Marie-Anne Lorgé / Le bonheur est dans le pré (l’essayer, c’est l’adopter), et le pré fait le printemps – avec fleurs, orgies d’oiseaux et autres saillies colorées dans le décor –, or, le printemps, on y est, mars lui a fait un nid.

En même temps, mars est un mois bavard. C’est un défouloir de paroles montées en pages que des barnums commercialo-littéraires – les salons, foires et autres temples du genre – sèment tout au long du mois. C’est fou le bruit que font les mots. Sachant que certains restent inaudibles, ceux-là qui souvent se cachent pour souffrir. D’autres, amuseurs sans le vouloir, font des plis dans le creux de l’oreille – à l ‘exemple de cette savoureuse brève de comptoir: «Les prunes sont arrivées à maternité». D’autres encore se perdent au milieu de «souvenirs qui se trompent de locataire».

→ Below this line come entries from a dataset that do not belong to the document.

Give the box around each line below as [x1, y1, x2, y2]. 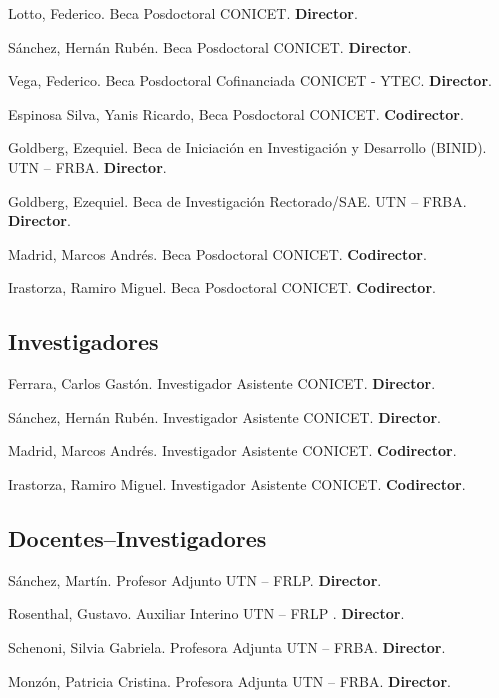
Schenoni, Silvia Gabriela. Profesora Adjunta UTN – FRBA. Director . [8, 636, 446, 657]
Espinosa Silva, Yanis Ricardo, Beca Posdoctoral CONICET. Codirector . [8, 103, 464, 124]
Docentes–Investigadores [8, 522, 267, 553]
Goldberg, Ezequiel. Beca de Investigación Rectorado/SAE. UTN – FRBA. [8, 190, 467, 211]
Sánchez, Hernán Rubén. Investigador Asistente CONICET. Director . [8, 406, 441, 427]
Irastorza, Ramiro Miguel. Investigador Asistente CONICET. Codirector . [8, 473, 466, 494]
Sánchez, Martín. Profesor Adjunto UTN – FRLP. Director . [8, 569, 382, 590]
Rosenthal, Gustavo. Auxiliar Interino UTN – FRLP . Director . [8, 603, 405, 624]

S’il n’est «pire sourd que celui qui ne veut pas entendre», il y aurait toutefois danger à tout écouter, à commencer par les injonctions délirantes du discours ambiant, cette prétendue pensée positive qui fait pression comme une cocotte-minute. «Sois heureux. Sois en meilleure santé. Sois plus intelligent, plus rapide, plus riche, plus sexy, plus productif». C’est oublier que parfois tout va de travers. Et qu’un droit existe, celui de s’en

foutre. Un art subtil, selon le livre-manifeste de Mark Manson, qui préconise l’insolence joyeuse. En gros, y a pas de mal à se faire du bien…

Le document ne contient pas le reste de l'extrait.